# 1) Install dependencies

In [None]:
%pip install transformers torch scikit-learn pandas xgboost joblib tqdm matplotlib wordcloud langdetect --quiet

# 2) Imports & setup

In [None]:
import os
import json
import gc
import re
import numpy as np
import pandas as pd
import torch
import joblib
import matplotlib.pyplot as plt
import xgboost as xgb
from wordcloud import WordCloud
from tqdm import tqdm

from sklearn.model_selection import (
    train_test_split,
    StratifiedShuffleSplit,
    cross_val_score
)
from sklearn.preprocessing import LabelEncoder

from sklearn.experimental import enable_halving_search_cv  # noqa
from sklearn.model_selection import HalvingRandomSearchCV
from sklearn.feature_extraction.text import TfidfVectorizer
from sklearn.metrics import (
    accuracy_score,
    f1_score,
    confusion_matrix,
    ConfusionMatrixDisplay,
    classification_report
)
from sklearn.preprocessing import label_binarize
from sklearn.manifold import TSNE
from sklearn.decomposition import PCA
from sklearn.utils.class_weight import compute_class_weight

from transformers import (
    DistilBertTokenizer,
    DistilBertForSequenceClassification,
    Trainer,
    TrainingArguments,
    EarlyStoppingCallback
)
from langdetect import detect

# reproducibility
RANDOM_SEED = 42
np.random.seed(RANDOM_SEED)
torch.manual_seed(RANDOM_SEED)

# device
device = torch.device("cuda" if torch.cuda.is_available() else "cpu")
print("Using device:", device)

# 3) Config & Paths

In [None]:
file_path = "C:/Users/indur/OneDrive - University of Westminster/GitHub/FYP_Project/Models/Review_Score/Dataset/correct_reviews_balanced.json"
Base = "C:/Users/indur/OneDrive - University of Westminster/GitHub/FYP_Project/Models/Testing/Review_ScoreTest/ReviewBERT-XGB"
distilbert_dir = f"{Base}/distilbert_model"
tfidf_path     = f"{Base}/tfidf_vectorizer.pkl"
xgb_model_path = f"{Base}/xgb_hybrid.pkl"

# model/data params
NUM_LABELS     = 5      
EMB_BATCH      = 32
NUM_EPOCHS     = 20     # for demonstration; increase as needed
TFIDF_MAX_FEAT = 10000

# 4) Load & preprocess the entire JSON dataset

In [None]:
# Load JSON
with open(file_path, "r") as f:
    payload = json.load(f)

# Handle both possible structures:
if isinstance(payload, dict):
    shops = payload.get("root", [])
elif isinstance(payload, list):
    shops = payload
else:
    raise ValueError(f"Unexpected JSON structure: {type(payload)}")

# Flatten reviews
records = []
for shop in shops:
    for rev in shop.get("reviews", []):
        text   = rev.get("text", "").strip()
        source = rev.get("source", "").upper()
        stars  = float(rev.get("rating", "0.0").split()[0])
        label  = int(stars) - 1
        if not text:
            continue
        records.append({
            "text": text,
            "label": label,
            "source": source
        })

df = pd.DataFrame(records)
print(f"Loaded total reviews: {len(df)}")

# Remove exact duplicates
dups = df.duplicated(subset=["text"]).sum()
df.drop_duplicates(subset=["text"], inplace=True)

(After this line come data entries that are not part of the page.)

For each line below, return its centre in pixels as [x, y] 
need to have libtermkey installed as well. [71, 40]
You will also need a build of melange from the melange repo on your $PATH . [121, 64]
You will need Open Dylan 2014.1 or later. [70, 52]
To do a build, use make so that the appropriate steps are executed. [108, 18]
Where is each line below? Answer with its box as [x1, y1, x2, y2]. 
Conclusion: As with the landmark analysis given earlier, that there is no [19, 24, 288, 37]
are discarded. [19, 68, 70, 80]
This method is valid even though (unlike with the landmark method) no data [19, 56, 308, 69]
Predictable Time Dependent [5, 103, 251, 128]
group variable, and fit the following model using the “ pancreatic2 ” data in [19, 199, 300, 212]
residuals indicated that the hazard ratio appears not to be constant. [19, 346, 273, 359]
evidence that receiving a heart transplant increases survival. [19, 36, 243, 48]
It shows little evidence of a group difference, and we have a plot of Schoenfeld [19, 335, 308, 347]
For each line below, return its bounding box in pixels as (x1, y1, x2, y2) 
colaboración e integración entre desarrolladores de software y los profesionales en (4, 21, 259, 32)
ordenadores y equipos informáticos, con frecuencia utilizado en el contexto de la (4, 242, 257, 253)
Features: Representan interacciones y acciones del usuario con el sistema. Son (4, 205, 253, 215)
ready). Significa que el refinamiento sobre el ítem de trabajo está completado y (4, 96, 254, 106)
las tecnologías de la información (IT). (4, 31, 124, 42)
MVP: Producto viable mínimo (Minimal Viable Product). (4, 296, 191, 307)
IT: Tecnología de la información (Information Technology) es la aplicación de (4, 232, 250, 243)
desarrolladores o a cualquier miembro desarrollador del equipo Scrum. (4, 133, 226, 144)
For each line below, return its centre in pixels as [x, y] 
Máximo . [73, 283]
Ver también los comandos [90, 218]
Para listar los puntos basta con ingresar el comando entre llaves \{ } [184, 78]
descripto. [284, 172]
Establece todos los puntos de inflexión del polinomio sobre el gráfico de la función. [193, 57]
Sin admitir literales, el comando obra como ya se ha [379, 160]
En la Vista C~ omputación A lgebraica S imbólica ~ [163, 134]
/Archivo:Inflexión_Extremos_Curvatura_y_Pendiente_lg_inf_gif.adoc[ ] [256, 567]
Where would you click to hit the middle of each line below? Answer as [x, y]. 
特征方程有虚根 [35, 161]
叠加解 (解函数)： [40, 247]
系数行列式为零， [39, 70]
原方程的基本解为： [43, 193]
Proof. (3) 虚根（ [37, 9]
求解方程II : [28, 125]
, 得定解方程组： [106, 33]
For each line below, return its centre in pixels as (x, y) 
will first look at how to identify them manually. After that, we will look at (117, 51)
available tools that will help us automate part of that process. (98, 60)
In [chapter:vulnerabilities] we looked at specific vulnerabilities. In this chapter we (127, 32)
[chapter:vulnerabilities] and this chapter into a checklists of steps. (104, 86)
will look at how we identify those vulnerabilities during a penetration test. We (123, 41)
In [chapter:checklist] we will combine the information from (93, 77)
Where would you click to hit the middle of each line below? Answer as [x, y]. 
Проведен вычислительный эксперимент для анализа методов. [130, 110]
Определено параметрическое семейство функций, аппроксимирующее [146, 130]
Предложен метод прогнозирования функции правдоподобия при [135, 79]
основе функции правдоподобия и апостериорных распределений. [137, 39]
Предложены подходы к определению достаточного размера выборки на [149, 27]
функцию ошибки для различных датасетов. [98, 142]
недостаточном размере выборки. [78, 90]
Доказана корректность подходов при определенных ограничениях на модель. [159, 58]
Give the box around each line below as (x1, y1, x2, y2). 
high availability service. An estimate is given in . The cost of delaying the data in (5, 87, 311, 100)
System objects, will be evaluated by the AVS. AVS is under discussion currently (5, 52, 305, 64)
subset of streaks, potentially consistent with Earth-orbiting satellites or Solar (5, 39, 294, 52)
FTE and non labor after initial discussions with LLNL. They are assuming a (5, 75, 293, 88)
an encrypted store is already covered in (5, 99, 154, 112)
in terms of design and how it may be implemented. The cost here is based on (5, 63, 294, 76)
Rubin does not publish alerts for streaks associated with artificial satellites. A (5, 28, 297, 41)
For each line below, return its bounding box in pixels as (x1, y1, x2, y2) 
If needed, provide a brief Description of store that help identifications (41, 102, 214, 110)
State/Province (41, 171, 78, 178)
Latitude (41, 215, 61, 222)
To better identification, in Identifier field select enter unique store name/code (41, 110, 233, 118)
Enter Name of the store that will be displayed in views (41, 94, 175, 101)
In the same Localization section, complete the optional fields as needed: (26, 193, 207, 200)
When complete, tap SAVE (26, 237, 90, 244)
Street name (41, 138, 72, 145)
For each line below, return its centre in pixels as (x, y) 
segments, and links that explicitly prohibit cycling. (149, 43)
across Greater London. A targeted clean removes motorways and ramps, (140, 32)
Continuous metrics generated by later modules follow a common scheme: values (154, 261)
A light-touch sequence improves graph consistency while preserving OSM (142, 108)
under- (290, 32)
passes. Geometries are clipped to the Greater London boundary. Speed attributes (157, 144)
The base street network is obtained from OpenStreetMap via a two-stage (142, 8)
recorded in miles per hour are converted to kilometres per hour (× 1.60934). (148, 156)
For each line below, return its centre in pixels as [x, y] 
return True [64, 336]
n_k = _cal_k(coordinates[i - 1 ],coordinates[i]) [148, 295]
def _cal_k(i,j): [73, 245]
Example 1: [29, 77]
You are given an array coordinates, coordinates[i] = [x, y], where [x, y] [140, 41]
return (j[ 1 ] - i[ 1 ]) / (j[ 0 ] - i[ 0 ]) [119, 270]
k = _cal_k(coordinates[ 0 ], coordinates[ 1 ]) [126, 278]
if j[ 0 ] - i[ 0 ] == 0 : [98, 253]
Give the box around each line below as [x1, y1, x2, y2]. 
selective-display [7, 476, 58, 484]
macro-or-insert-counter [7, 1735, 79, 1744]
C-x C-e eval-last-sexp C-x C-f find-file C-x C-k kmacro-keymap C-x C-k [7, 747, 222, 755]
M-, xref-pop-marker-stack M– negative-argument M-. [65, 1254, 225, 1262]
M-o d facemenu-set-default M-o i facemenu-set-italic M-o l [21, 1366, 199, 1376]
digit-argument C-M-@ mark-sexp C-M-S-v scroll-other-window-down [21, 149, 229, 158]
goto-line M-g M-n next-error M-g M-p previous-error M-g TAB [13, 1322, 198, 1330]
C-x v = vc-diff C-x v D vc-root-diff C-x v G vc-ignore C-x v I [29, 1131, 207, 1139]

print(f"Dropped {dups} duplicates -> {len(df)} remaining")

# 5) Filter non-English & low-quality reviews

In [None]:
def is_english(text):
    try:
        return detect(text) == 'en'
    except:
        return False

def is_valid_review(text):
    return len(text.split()) >= 5 and bool(re.search(r'[A-Za-z0-9]', text))

mask = df['text'].apply(is_english) & df['text'].apply(is_valid_review)
df = df[mask].reset_index(drop=True)
print(f"After filtering: {len(df)} reviews")

# Show label distribution
print("Label distribution:")
print(df["label"].value_counts().sort_index())

# Count SL vs USA reviews
counts = df['source'].value_counts()
sl_count  = counts.get('SL', 0)
usa_count = counts.get('USA', 0)
print(f"SL reviews:  {sl_count}")
print(f"USA reviews: {usa_count}")

# 6) Set optimal BERT_MAX_LEN (95th percentile)

In [None]:
tokenizer = DistilBertTokenizer.from_pretrained("distilbert-base-uncased")
lengths = [
    len(tokenizer.encode(t, add_special_tokens=True))
    for t in tqdm(df["text"], desc="Token lengths")
]
BERT_MAX_LEN = min(512, int(np.percentile(lengths, 95)))
print(f"Set BERT_MAX_LEN = {BERT_MAX_LEN}")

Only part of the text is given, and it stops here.